**EXERCISE**
Please quote exactly the opening lines of the data, from the first line to the one where "--- task --- Mude" appears.

**ENTRIES SUPPLIED**
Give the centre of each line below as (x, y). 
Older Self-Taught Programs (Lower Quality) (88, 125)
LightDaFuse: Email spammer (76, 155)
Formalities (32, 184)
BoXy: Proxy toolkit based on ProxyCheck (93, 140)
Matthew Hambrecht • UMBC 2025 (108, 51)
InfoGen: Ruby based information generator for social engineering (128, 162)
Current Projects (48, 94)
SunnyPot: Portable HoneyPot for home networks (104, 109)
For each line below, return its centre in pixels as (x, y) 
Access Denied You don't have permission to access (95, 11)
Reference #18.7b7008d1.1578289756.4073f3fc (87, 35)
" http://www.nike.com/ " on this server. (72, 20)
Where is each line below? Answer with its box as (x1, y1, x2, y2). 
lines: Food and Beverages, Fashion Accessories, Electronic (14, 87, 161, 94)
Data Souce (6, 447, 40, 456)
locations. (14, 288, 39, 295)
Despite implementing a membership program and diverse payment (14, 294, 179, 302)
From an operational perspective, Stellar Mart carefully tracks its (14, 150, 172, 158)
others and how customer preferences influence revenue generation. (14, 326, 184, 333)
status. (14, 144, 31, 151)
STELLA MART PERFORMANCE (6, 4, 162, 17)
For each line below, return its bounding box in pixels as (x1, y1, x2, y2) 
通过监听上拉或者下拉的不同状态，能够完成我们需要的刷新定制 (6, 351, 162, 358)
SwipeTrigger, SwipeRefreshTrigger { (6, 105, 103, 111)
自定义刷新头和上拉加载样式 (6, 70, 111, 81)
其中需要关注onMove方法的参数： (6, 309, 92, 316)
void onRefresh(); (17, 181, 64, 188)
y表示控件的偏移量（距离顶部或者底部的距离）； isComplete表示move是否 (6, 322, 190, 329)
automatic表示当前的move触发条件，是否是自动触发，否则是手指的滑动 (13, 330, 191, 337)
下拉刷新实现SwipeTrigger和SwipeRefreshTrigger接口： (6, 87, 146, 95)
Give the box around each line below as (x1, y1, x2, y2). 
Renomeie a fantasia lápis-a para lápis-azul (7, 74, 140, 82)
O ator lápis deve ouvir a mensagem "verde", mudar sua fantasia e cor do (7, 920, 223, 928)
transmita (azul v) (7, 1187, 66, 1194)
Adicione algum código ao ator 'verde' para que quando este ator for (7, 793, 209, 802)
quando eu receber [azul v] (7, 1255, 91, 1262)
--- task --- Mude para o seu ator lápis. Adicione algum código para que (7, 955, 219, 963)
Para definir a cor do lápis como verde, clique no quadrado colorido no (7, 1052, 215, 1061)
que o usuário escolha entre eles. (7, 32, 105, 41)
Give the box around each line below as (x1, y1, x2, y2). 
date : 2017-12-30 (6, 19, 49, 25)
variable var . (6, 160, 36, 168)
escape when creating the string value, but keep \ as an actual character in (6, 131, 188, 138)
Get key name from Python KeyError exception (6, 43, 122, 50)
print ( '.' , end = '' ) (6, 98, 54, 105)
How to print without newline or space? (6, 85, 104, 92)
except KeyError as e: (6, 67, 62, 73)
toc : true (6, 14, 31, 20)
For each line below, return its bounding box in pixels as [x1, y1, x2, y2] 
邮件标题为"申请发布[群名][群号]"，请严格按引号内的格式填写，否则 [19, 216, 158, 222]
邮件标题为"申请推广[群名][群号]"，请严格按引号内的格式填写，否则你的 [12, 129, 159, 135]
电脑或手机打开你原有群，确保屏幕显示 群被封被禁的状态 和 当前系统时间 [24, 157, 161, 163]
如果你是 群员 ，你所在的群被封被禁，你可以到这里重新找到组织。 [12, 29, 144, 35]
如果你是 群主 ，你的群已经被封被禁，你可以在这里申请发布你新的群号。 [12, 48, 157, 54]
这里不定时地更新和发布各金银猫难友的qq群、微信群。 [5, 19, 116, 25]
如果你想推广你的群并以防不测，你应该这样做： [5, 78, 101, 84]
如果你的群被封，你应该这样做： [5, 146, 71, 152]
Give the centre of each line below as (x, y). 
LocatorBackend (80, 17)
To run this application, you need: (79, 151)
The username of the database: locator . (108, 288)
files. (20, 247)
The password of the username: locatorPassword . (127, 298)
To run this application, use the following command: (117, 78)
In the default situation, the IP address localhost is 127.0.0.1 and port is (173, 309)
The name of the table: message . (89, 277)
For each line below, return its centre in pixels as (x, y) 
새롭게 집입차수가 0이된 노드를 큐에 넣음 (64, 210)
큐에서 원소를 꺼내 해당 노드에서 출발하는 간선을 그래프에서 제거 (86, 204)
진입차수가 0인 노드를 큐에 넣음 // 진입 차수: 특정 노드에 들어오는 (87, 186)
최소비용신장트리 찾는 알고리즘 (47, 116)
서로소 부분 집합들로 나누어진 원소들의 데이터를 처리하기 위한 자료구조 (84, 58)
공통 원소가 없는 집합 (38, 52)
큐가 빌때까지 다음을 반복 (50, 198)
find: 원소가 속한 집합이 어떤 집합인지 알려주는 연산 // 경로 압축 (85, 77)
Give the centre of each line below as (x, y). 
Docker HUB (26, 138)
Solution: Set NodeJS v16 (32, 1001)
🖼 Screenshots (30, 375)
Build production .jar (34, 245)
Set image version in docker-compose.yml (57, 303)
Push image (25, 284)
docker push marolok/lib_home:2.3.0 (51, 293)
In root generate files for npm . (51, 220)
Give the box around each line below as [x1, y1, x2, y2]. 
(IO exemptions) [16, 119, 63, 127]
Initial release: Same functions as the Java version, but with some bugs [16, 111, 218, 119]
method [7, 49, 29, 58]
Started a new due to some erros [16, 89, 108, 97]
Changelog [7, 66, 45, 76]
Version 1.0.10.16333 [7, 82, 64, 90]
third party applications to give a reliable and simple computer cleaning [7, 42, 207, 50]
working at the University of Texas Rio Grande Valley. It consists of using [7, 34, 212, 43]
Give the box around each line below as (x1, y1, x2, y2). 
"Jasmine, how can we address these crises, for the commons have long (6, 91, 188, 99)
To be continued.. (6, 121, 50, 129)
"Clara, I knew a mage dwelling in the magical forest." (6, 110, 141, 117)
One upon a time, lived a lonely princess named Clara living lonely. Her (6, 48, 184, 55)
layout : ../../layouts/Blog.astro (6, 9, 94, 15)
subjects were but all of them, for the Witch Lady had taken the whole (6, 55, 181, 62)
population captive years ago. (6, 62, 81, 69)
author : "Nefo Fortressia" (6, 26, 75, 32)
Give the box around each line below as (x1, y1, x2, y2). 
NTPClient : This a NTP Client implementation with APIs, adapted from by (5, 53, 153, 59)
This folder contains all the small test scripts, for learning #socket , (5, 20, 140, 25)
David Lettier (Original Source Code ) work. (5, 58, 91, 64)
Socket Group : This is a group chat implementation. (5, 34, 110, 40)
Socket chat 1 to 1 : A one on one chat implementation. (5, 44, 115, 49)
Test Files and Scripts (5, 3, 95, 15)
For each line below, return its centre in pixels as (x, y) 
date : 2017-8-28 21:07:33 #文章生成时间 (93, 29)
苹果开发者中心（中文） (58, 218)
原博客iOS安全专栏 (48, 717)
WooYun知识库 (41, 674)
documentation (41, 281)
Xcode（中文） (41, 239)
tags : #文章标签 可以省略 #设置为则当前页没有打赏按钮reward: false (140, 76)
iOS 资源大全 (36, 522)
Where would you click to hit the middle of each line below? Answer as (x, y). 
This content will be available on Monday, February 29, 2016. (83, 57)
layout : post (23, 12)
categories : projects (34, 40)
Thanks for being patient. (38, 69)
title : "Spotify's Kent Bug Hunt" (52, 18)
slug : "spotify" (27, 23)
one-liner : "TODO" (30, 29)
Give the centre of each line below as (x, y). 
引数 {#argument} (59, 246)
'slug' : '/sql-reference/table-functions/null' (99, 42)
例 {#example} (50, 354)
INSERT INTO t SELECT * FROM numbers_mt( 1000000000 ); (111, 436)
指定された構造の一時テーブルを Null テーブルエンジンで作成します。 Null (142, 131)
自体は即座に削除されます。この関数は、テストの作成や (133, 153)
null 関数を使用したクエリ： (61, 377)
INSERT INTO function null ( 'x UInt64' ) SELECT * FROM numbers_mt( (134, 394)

**RESPONSE**
Give the centre of each line below as (x, y). 
Older Self-Taught Programs (Lower Quality) (88, 125)
LightDaFuse: Email spammer (76, 155)
Formalities (32, 184)
BoXy: Proxy toolkit based on ProxyCheck (93, 140)
Matthew Hambrecht • UMBC 2025 (108, 51)
InfoGen: Ruby based information generator for social engineering (128, 162)
Current Projects (48, 94)
SunnyPot: Portable HoneyPot for home networks (104, 109)
For each line below, return its centre in pixels as (x, y) 
Access Denied You don't have permission to access (95, 11)
Reference #18.7b7008d1.1578289756.4073f3fc (87, 35)
" http://www.nike.com/ " on this server. (72, 20)
Where is each line below? Answer with its box as (x1, y1, x2, y2). 
lines: Food and Beverages, Fashion Accessories, Electronic (14, 87, 161, 94)
Data Souce (6, 447, 40, 456)
locations. (14, 288, 39, 295)
Despite implementing a membership program and diverse payment (14, 294, 179, 302)
From an operational perspective, Stellar Mart carefully tracks its (14, 150, 172, 158)
others and how customer preferences influence revenue generation. (14, 326, 184, 333)
status. (14, 144, 31, 151)
STELLA MART PERFORMANCE (6, 4, 162, 17)
For each line below, return its bounding box in pixels as (x1, y1, x2, y2) 
通过监听上拉或者下拉的不同状态，能够完成我们需要的刷新定制 (6, 351, 162, 358)
SwipeTrigger, SwipeRefreshTrigger { (6, 105, 103, 111)
自定义刷新头和上拉加载样式 (6, 70, 111, 81)
其中需要关注onMove方法的参数： (6, 309, 92, 316)
void onRefresh(); (17, 181, 64, 188)
y表示控件的偏移量（距离顶部或者底部的距离）； isComplete表示move是否 (6, 322, 190, 329)
automatic表示当前的move触发条件，是否是自动触发，否则是手指的滑动 (13, 330, 191, 337)
下拉刷新实现SwipeTrigger和SwipeRefreshTrigger接口： (6, 87, 146, 95)
Give the box around each line below as (x1, y1, x2, y2). 
Renomeie a fantasia lápis-a para lápis-azul (7, 74, 140, 82)
O ator lápis deve ouvir a mensagem "verde", mudar sua fantasia e cor do (7, 920, 223, 928)
transmita (azul v) (7, 1187, 66, 1194)
Adicione algum código ao ator 'verde' para que quando este ator for (7, 793, 209, 802)
quando eu receber [azul v] (7, 1255, 91, 1262)
--- task --- Mude para o seu ator lápis. Adicione algum código para que (7, 955, 219, 963)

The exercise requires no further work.